Requirement -
Leaving out the pictures, retype the lines from the top of the listing through the line with "Personalised coping strategies: Tailoring" exactly.

Supplied entries -
※

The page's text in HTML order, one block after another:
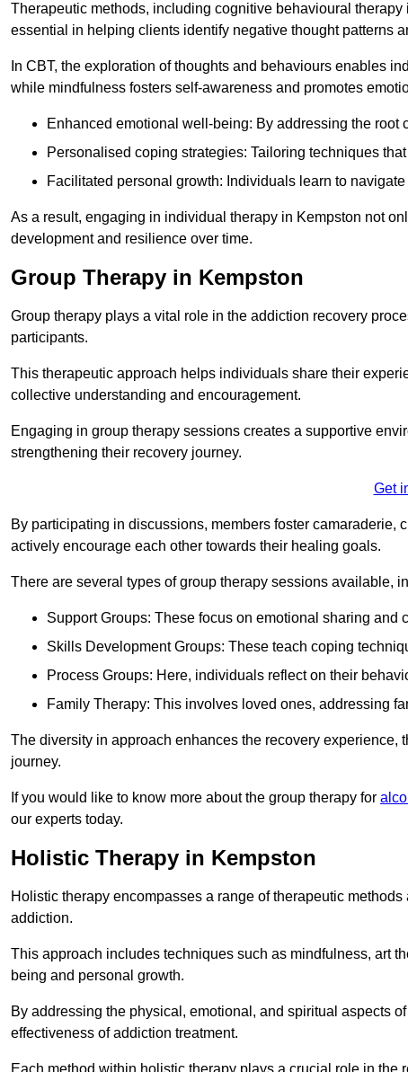
Therapeutic methods, including cognitive behavioural
essential in helping clients identify negative thought patterns
In CBT, the exploration of thoughts and behaviours enables
while mindfulness fosters self-awareness and promotes
Enhanced emotional well-being: By addressing the root
Personalised coping strategies: Tailoring techniques
Facilitated personal growth: Individuals learn to
As a result, engaging in individual therapy in Kempston not
development and resilience over time.
Group Therapy in Kempston
Group therapy plays a vital role in the addiction recovery
participants.
This therapeutic approach helps individuals share their
collective understanding and encouragement.
Engaging in group therapy sessions creates a supportive
strengthening their recovery journey.
Get
By participating in discussions, members foster
actively encourage each other towards their healing goals.
There are several types of group therapy sessions available,
Support Groups: These focus on emotional sharing and
Skills Development Groups: These teach coping
Process Groups: Here, individuals reflect on their
Family Therapy: This involves loved ones, addressing
The diversity in approach enhances the recovery
journey.
If you would like to know more about the group therapy for
our experts today.
Holistic Therapy in Kempston
Holistic therapy encompasses a range of therapeutic
addiction.
This approach includes techniques such as mindfulness, art
being and personal growth.
By addressing the physical, emotional, and spiritual aspects
effectiveness of addiction treatment.

※

Output for this exercise -
The page's text in HTML order, one block after another:
Therapeutic methods, including cognitive behavioural
essential in helping clients identify negative thought patterns
In CBT, the exploration of thoughts and behaviours enables
while mindfulness fosters self-awareness and promotes
Enhanced emotional well-being: By addressing the root
Personalised coping strategies: Tailoring techniques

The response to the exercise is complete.